Partial CO2 capture to facilitate cost-efficient deployment of carbon capture and storage in process industries - Deliberations on process design, heat integration, and carbon allocation

Doctoral thesis, 2022

It is now virtually certain that large-scale carbon dioxide removal (CDR) from the atmosphere will be required if we as humans are to commit seriously to limiting the warming of our planet to well below 2°C, as agreed upon in the Paris Agreement. Since natural mechanisms for CDR are limited, we will need to rely on technically removing the CO2 and storing it permanently in geologic formations at the gigatonne scale, i.e., at a scale similar to the size of the fossil fuel industry today. Since we won’t be able to conjure up this solution overnight, we need to initiate carbon capture and storage (CCS) today. However, CDR requires either vast amounts of scarce and sustainable biomass (which stores atmospheric CO2 during its growth) or the capture of CO2 from the air, which is capital- and energy-intensive due to its dilute state (0.04 vol.%).

We are still emitting vast flows of CO2 at much higher concentrations (~4–99 vol.%) at large industrial facilities, such as steel mills, cement kilns, and petroleum refineries, which often also have an excess of low-temperature heat. These are prerequisites for energy- and cost-effective capture of CO2 with a technology that is available at scale today, i.e., solvent-based CO2 separation from bulk gas flows. With the goal of incentivizing near-term investments in CO2 capture in industry, this thesis studies the concept of partial carbon capture, which aims to capture a certain fraction of the CO2 emissions from an industrial site, thereby lowering the absolute and specific costs (€/tCO2) for CO2 capture, as compared to a conventional full-capture process.

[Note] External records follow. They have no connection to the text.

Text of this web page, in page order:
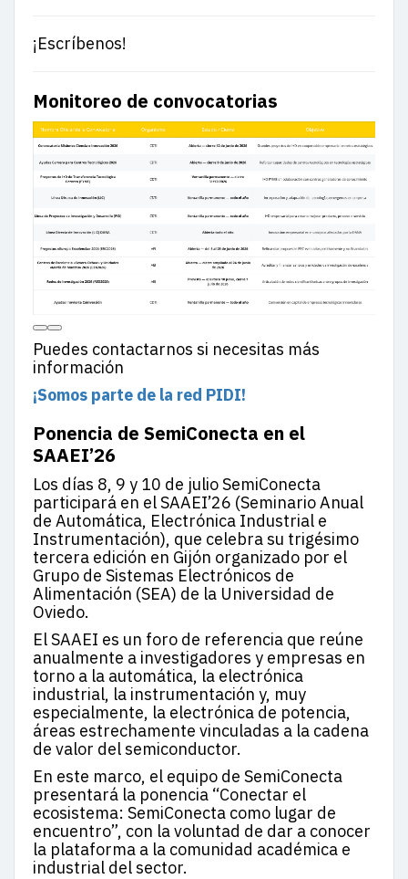
¡Escríbenos!
Monitoreo de convocatorias
Puedes contactarnos si necesitas más
información
¡Somos parte de la red PIDI!
Ponencia de SemiConecta en el
SAAEI’26
Los días 8, 9 y 10 de julio SemiConecta
participará en el SAAEI’26 (Seminario Anual
de Automática, Electrónica Industrial e
Instrumentación), que celebra su trigésimo
tercera edición en Gijón organizado por el
Grupo de Sistemas Electrónicos de
Alimentación (SEA) de la Universidad de
Oviedo.
El SAAEI es un foro de referencia que reúne
anualmente a investigadores y empresas en
torno a la automática, la electrónica
industrial, la instrumentación y, muy
especialmente, la electrónica de potencia,
áreas estrechamente vinculadas a la cadena
de valor del semiconductor.
En este marco, el equipo de SemiConecta
presentará la ponencia “Conectar el
ecosistema: SemiConecta como lugar de
encuentro”, con la voluntad de dar a conocer
la plataforma a la comunidad académica e
industrial del sector.
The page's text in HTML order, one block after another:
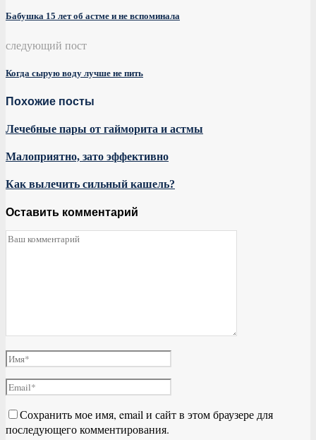
Бабушка 15 лет об астме и не вспоминала
следующий пост
Когда сырую воду лучше не пить
Похожие посты
Лечебные пары от гайморита и астмы
Малоприятно, зато эффективно
Как вылечить сильный кашель?
Оставить комментарий
Сохранить мое имя, email и сайт в этом браузере для
последующего комментирования.
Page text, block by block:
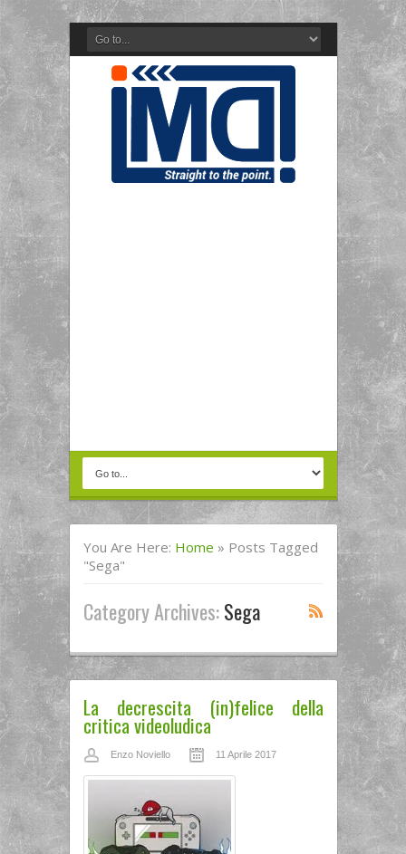
You Are Here: Home » Posts Tagged
"sega"
Category Archives:Sega
La decrescita (in)felice della
critica videoludica
Enzo Noviello 11 Aprile 2017

Specifically, the thesis identifies relevant aspects for the implementation of carbon capture at industrial sites in the immediate near-term. Numeric process modeling shows that energy- and cost-effective design of solvent-based processes for partial capture can lead to capture cost savings of up to 10% for CO2-rich gases. Techno-economic assessments of the efficient use of residual heat at industrial sites for partial capture reveal CCS costs savings of up to 24% compared to full capture. These cost savings can establish (partial) capture at a cost that is equal to or less than the current cost of emitting CO2 in the EU (EU ETS) of ~80 €/tCO2. The work further underlines the importance of incorporating site realities, such as temporal variations of available heat, into such assessments. In addition, it emphasizes the need for policies that incentivize investments in mitigation technologies and address how emissions savings from partial capture can be allocated to low-carbon products in a manner that rewards mitigation with respect to the level of ambition (partial vs. full capture) and defines product certificates, respectively. Finally, stakeholders in industry should recognize the –narrow window of opportunity that exists for partial capture with regards to the lifetime of the existing production infrastructure, alternative production and (co-) mitigation technologies, and regionally available infrastructure, such as renewable energy and CO2 transport and storage systems.

There are fewer than 30 years remaining until process industry needs to be decarbonized, implying full capture or carbon-free production processes. Unless immediate full mitigation is possible, partial capture represents an opportunity for process industry to start reducing emissions, so as to: 1) reach corporate and national climate targets for Year 2030; 2) contribute to the needed global reduction rates of 1–2 GtCO2/year; and 3) kick-off the ramping up of CCS activities that will be needed to form a CO2 transport and storage industry that is capable of also handling the gigatonnes of CO2 that we will need to remove from the atmosphere in the second half of this century.